In deze zaak gaat het om een beroep dat is ingesteld door A tegen een beslissing van de Raad van Tucht voor Registeraccountants en Accountants-Administratieconsulenten te 's-Gravenhage. De klacht van A betreft de vermeende misleiding door C RA, die als bindend adviseur heeft opgetreden in een geschil tussen A en zijn ex-echtgenote over de afwikkeling van hun vennootschap onder firma. De Raad van Tucht heeft op 20 maart 2006 de klacht van A in alle onderdelen ongegrond verklaard. A heeft vervolgens beroep ingesteld bij het College van Beroep voor het bedrijfsleven (CBB). De procedure begon met een klacht die A op 3 november 2004 indiende tegen C RA, waarbij hij stelde dat C RA tijdens een zitting op 28 oktober 2003 het CBB heeft misleid door te beweren dat een aanbiedingsbrief, die niet met het rapport van 11 januari 2000 was meegestuurd, wel was verzonden en bekend aan A. Het College heeft de zaak op 11 maart 2007 behandeld, waarbij A en zijn gemachtigde aanwezig waren, terwijl C RA niet verscheen. Het College heeft de bestreden tuchtbeslissing van de Raad van Tucht beoordeeld en geconcludeerd dat de Raad van Tucht de klacht van A terecht ongegrond heeft verklaard. Het College heeft vastgesteld dat er geen bewijs is dat C RA opzettelijk de aanbiedingsbrief niet heeft verzonden en dat de klacht van A niet wezenlijk verschilt van eerdere klachten die al door de Raad van Tucht zijn beoordeeld. Het College heeft het beroep van A in zoverre verworpen, maar heeft wel geoordeeld dat de Raad van Tucht niet volledig op klachtonderdeel A heeft beslist. Het College heeft de bestreden tuchtbeslissing vernietigd voor zover het betreft het onbeslist gebleven gedeelte van klachtonderdeel A en heeft dit gedeelte alsnog ongegrond verklaard. De uitspraak van het College is gedaan op 24 april 2007.

Uitspraak

College van Beroep voor het bedrijfsleven
AWB 06/349 24 april 2007
20020 Wet op de Registeraccountants
Raad van tucht Den Haag
Uitspraak in de zaak van:
A, te B, appellant van een beslissing van de raad van tucht voor registeraccountants en Accountants-Administratieconsulenten te ’s-Gravenhage (hierna: raad van tucht), gewezen op 20 maart 2006, met kenmerk 1117/04.51,
gemachtigde: H, te I.
1. De procedure
Bij brief, verzonden op 21 maart 2006, heeft de raad van tucht appellant afschrift toegezonden van evenvermelde beslissing, gegeven op een klacht, op 3 november 2004 door appellant ingediend tegen C RA, kantoorhoudende te D (hierna: betrokkene).
Bij een op 8 mei 2006 bij het College ingekomen beroepschrift heeft appellant tegen die beslissing beroep ingesteld bij het College.
De raad van tucht heeft bij brief van 19 mei 2006 stukken als bedoeld in het in titel II opgenomen artikel 53 van de Wet op de Registeraccountants (hierna: Wet RA) doen toekomen aan de griffier van het College.
Bij brief van 29 juni 2006 heeft betrokkene gereageerd op het beroepschrift.
Op 11 maart 2007 heeft het onderzoek ter zitting plaatsgehad. Aldaar waren aanwezig appellant, bijgestaan door zijn gemachtigde. Betrokkene en zijn gemachtigde zijn, zoals aangekondigd bij brief van de gemachtigde van 2 maart 2007, niet verschenen.

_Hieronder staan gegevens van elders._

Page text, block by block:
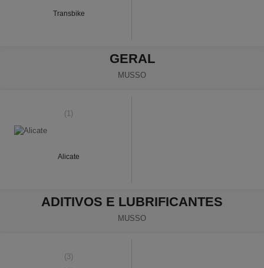
Transbike
GERAL
MUSSO
(1)
Alicate
ADITIVOS E LUBRIFICANTES
MUSSO
(3)
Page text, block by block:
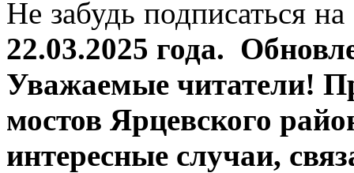
Не забудь подписаться
22.03.2025 года.
Уважаемые читатели!
мостов Ярцевского
интересные случаи,
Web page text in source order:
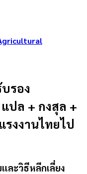
รอง
ปล + กงสุล +
งงานไทยไป
ะวิธีหลีกเลี่ยง
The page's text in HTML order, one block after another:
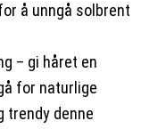
å unngå solbrent
– gi håret en
for naturlige
trendy denne
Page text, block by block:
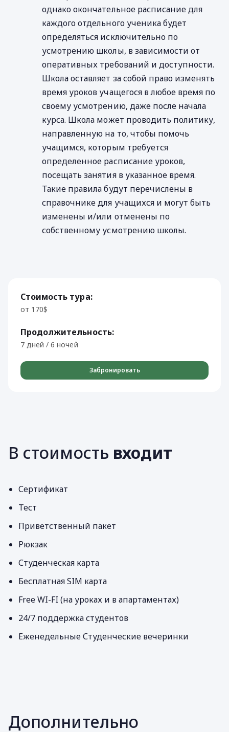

2. De bestreden tuchtbeslissing
Bij de bestreden tuchtbeslissing heeft de raad van tucht de klacht van appellant in alle onderdelen ongegrond verklaard.
Ter zake van de formulering van de klacht door de raad van tucht, de beoordeling daarvan en de daarbij in aanmerking genomen feiten en omstandigheden, wordt verwezen naar de inhoud van de bestreden tuchtbeslissing, die in afschrift aan deze uitspraak is gehecht en als hier ingelast wordt beschouwd.
3. De beoordeling van het beroep
3.1 Appellant komt in beroep niet op tegen de ongegrondverklaring van klachtonderdeel B, zodat in beroep alleen klachtonderdeel A aan de orde is.
3.2 Blijkens rubriek 3 ‘Klacht’ van de bestreden tuchtbeslissing betreft klachtonderdeel A het verwijt dat betrokkene tijdens de zitting van 28 oktober 2003 het College heeft misleid door een niet met het rapport van 11 januari 2000 meegestuurde aanbiedingsbrief voor waar (dan wel verzonden) en bekend aan appellant te houden, waarmee betrokkene in strijd heeft gehandeld met artikel 5 GBR 1994. Appellant betoogt dat de raad van tucht klachtonderdeel A ten onrechte ongegrond heeft verklaard. Voorts betoogt appellant dat de raad van tucht ten onrechte niet wilde oordelen over de inhoud van de aanbiedingsbrief. Dit betoog begrijpt het College aldus dat de raad van tucht niet volledig op klachtonderdeel A heeft beslist.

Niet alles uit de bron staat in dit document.